Dentro de las celebraciones del 450 aniversario del nacimiento de Shakespeare, se lleva a escena la obra de teatro del dramaturgo español José Sanchis Sinisterra Próspero sueña Julieta (o viceversa), bajo la dirección de Ignacio Flores de la Lama y las actuaciones de Daniela Zavala y Ausencio Cruz, en el Teatro el Galeón, enfocado a propuestas experimentales.
Sanchis Siniterra ha tomado como materia prima de su dramaturgia el universo de Samuel Beckett para indagar las diversas formas que puede ir adquiriendo en nuestro mundo contemporáneo. El espacio vacío lleno de significados, personajes insatisfechos de su existencia sin saberlo siquiera, caminos rotos y las búsquedas nimias que esconden los huecos del alma, son algunos de los temas compartidos con este autor de la posguerra, parteaguas de nuestro teatro.
El humor, a través del sarcasmo o el subtexto, es la constante, y los géneros por los que Sanchis transita van de la tragedia a la comedia. En la obra de Próspero sueña Julieta (o viceversa) aborda la comedia y los saca del tiempo para mandarlos al sueño de uno o del otro; o quién sabe, del que sueña a los soñados, en esta espiral sin fin. Elige a dos personajes shakespeareanos: el mago Próspero de La Tempestad y la enamorada Julieta de la tragedia de Romeo y Julieta. La obra está formada por dos monólogos donde cada uno de ellos habla con un yo ausente y un encuentro fugaz. Próspero comparte sus sinsabores con Miranda –que Flores de la Lama la concretiza en un maniquí– y Julieta con su Romeo muerto en el fondo de la cripta. Sólo al final se entrecruzan las realidades soñadas y en un abrir y cerrar de ojos, se encuentran un instante para quedar aún más confundidos.

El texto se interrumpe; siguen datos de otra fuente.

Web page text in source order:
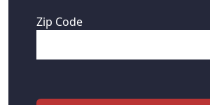
Zip Code
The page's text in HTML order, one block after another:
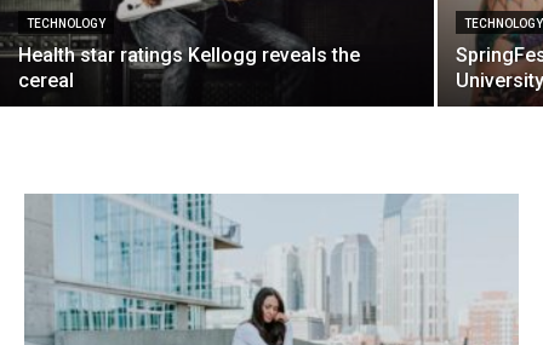
TECHNOLOGY
Health star ratings Kellogg reveals the
cereal
TECHNOLOGY

La propuesta experimental de Sanchis Sinisterra contiene un lenguaje florido y de época, donde las realidades y los tiempos no tienen límites ni linealidad. La dramaturgia del autor choca con la propuesta convencional de la dirección de Flores de la Lama, que se caracteriza por movimientos grandilocuentes y ocurrencias disímbolas que no logran un estilo. La música va de un Pink Floyd a un pop que se escucha en la radio con la melodía de la película Singing in the rain. Próspero con un vestuario del siglo de oro, pone y quita la música para invocar tempestades con un control remoto y escribe cartas con pluma de ganso. Las actuaciones declamadas y formales de Ausencio Cruz por un lado, y melodramáticas y estridentes de Daniela Zavala, por el otro, impiden que fluya la comedia y que al público le gane la risa, sumiéndolo, más bien, en un denso sopor.

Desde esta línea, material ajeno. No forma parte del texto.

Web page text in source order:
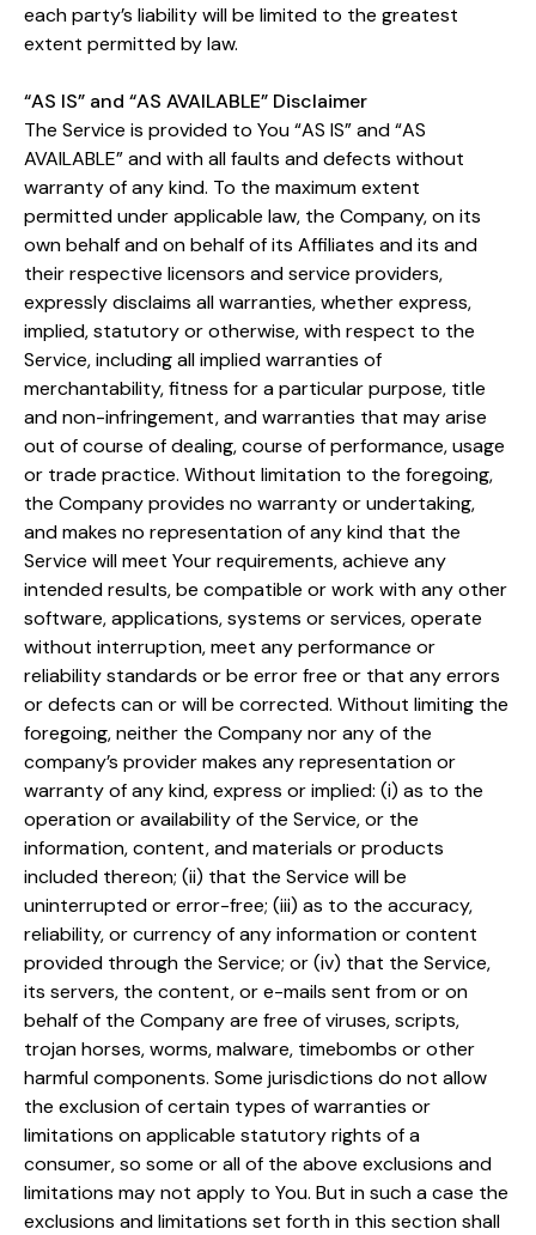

Ignacio Flores de la Lama, director de Casa Azul, la escuela de actuación de Argos, concibe un atractivo espacio escénico simulando una isla o un barco con diferentes niveles, construidos de madera. En la parte superior, como el mástil, el escritorio donde Próspero revive la soledad y su locura; y en primer plano un armario con el maniquí con el que conversa y el espacio de Julieta donde ella emerge, como si saliera de su tumba. Las situaciones son cómicas, pues Julieta busca las razones por las que el amor con Romeo no fructificó, y sus otras posibilidades, y Próspero lucha contra el cansancio y sus achaques. El diseño del espacio y la luz de Mauricio Ascencio contribuyen a crear zonas distintas para que el tiempo y el espacio se trastoquen. Flores de la Lama resuelve así el juego de los planos y las realidades, dando una visual polivalente.
Próspero sueña Julieta (o viceversa) cierra temporada en el Centro Cultural del Bosque y mantiene vivos a personajes de Shakespeare con la visión de un dramaturgo contemporáneo.